__SUPPLIED ENTRIES__:
▼

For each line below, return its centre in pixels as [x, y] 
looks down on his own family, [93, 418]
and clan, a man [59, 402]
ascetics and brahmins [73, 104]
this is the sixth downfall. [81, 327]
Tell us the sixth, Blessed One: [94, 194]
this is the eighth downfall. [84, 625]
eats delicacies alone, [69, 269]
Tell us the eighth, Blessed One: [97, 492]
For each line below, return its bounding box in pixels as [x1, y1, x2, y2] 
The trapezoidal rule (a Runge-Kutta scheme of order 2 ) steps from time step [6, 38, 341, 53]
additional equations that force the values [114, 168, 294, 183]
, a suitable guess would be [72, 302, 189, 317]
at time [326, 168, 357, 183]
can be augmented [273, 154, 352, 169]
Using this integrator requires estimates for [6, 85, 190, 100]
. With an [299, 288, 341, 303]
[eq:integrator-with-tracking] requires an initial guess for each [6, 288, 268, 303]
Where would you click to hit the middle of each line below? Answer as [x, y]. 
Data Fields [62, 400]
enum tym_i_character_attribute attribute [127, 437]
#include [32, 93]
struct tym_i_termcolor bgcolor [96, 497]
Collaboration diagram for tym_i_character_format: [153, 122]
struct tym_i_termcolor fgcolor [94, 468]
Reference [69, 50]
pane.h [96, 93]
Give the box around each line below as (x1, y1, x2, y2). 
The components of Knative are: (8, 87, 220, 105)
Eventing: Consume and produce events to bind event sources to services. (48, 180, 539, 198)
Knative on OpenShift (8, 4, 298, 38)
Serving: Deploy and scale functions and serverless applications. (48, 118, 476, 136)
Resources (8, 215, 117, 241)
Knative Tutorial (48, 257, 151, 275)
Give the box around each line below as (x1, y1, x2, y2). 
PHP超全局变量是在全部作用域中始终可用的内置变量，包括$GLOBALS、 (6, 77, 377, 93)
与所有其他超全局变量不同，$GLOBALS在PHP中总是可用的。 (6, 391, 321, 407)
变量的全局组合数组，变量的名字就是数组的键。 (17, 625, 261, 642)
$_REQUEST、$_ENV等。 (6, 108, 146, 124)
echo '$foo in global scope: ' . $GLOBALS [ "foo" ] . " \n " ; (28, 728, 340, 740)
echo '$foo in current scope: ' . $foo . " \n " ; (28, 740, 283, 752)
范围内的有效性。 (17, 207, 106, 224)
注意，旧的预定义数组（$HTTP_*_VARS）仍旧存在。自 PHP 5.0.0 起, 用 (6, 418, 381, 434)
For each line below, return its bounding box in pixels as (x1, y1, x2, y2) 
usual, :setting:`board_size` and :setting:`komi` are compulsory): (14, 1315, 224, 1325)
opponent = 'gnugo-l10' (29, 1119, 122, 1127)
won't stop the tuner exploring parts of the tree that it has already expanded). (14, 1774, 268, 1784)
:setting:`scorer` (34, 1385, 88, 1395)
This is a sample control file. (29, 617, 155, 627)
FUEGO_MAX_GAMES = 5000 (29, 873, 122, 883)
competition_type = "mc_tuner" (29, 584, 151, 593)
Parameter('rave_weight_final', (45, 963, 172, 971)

▲

__EXERCISE OBJECTIVE__:
Starting with the line with "echo '$foo in global" above and going on through the line with "won't stop the", transcribe every line exactly, both ends included, and add nothing.

__RESPONSE TO THE TASK__:
echo '$foo in global scope: ' . $GLOBALS [ "foo" ] . " \n " ; (28, 728, 340, 740)
echo '$foo in current scope: ' . $foo . " \n " ; (28, 740, 283, 752)
范围内的有效性。 (17, 207, 106, 224)
注意，旧的预定义数组（$HTTP_*_VARS）仍旧存在。自 PHP 5.0.0 起, 用 (6, 418, 381, 434)
For each line below, return its bounding box in pixels as (x1, y1, x2, y2) 
usual, :setting:`board_size` and :setting:`komi` are compulsory): (14, 1315, 224, 1325)
opponent = 'gnugo-l10' (29, 1119, 122, 1127)
won't stop the tuner exploring parts of the tree that it has already expanded). (14, 1774, 268, 1784)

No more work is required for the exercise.